- Problem to solve -
Check each line of the data for "December", and copy the ones that have it.

__________

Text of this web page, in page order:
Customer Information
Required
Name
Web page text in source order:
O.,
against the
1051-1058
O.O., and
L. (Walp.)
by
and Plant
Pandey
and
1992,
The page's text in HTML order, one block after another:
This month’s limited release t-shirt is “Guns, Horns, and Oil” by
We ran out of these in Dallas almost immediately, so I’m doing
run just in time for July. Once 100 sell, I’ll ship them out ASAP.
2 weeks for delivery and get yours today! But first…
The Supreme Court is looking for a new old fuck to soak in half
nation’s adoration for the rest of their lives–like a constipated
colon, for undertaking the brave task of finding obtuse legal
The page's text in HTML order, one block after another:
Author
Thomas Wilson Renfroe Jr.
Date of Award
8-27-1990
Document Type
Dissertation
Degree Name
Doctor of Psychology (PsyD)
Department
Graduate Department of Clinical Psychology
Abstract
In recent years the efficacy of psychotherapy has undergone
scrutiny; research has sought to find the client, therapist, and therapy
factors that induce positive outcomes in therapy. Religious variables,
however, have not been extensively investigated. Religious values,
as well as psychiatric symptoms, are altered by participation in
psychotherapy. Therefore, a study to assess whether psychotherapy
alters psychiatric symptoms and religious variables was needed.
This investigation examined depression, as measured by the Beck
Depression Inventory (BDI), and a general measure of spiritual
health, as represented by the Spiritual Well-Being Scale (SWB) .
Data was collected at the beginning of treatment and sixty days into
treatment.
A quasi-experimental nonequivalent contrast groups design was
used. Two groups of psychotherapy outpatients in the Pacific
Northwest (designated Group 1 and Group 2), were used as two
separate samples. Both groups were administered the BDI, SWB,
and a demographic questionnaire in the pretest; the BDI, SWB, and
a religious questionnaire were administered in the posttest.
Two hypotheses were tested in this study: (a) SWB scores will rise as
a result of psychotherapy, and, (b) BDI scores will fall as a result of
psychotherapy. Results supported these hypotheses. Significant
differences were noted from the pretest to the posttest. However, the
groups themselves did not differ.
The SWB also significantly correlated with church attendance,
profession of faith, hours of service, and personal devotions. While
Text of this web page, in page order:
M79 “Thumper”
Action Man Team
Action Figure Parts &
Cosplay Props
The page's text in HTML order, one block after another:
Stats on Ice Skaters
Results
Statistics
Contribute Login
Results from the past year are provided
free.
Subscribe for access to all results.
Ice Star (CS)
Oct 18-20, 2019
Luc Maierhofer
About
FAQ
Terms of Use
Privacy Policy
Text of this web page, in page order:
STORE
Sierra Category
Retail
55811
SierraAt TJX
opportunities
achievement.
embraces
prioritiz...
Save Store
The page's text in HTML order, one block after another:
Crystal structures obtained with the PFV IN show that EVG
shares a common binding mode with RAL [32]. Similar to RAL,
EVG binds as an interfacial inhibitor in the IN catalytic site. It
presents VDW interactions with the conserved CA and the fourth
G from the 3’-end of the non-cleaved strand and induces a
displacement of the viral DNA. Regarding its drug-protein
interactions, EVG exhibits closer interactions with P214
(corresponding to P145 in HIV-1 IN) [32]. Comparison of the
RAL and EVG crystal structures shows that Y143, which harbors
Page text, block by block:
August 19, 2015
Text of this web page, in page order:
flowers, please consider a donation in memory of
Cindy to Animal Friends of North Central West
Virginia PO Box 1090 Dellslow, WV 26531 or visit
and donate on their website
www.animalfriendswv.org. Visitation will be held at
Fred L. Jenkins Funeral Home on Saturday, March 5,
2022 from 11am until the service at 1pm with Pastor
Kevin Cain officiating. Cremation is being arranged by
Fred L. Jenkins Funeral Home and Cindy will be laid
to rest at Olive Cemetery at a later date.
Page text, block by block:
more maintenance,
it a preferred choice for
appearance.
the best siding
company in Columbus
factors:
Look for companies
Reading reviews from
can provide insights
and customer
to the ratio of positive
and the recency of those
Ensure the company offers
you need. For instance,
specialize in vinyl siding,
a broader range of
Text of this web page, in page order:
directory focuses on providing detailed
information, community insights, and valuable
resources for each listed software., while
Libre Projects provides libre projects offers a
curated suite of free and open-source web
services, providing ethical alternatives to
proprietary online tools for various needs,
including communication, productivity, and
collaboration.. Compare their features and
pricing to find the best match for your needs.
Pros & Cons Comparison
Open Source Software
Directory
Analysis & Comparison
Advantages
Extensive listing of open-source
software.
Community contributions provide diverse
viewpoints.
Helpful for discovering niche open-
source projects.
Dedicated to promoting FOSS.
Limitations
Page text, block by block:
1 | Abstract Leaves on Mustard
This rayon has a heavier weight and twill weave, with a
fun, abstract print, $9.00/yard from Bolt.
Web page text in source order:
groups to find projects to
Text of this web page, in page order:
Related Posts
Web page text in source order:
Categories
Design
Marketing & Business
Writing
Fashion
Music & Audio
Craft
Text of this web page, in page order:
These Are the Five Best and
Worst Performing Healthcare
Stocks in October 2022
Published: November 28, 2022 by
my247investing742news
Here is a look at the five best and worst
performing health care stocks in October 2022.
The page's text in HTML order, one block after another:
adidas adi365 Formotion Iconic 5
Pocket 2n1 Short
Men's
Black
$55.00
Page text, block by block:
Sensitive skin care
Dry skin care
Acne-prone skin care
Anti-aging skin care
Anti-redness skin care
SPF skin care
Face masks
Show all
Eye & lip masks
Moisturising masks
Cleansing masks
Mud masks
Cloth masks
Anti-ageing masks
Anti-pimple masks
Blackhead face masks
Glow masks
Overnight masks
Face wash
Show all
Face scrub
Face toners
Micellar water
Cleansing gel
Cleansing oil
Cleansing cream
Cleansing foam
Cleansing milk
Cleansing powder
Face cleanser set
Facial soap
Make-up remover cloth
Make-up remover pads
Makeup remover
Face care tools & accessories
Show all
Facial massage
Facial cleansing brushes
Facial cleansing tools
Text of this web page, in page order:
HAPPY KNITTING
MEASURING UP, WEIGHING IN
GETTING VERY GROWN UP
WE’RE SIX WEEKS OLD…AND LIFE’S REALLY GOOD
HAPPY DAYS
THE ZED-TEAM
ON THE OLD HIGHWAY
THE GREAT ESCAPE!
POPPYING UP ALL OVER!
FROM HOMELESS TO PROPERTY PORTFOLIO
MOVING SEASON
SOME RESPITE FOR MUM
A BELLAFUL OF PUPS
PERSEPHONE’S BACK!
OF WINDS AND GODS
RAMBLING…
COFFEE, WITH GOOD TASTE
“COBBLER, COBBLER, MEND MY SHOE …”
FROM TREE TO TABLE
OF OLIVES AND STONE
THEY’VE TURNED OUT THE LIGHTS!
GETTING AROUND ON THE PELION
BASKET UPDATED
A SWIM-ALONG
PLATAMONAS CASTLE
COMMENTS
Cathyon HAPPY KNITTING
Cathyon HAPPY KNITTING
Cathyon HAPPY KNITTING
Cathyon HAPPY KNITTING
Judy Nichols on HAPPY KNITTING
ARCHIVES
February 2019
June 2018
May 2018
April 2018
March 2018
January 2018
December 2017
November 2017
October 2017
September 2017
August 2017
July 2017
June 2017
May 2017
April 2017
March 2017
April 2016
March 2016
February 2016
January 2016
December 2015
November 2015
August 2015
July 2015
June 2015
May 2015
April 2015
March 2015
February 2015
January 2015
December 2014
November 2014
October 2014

__________

- Answer box -
December 2017
December 2015
December 2014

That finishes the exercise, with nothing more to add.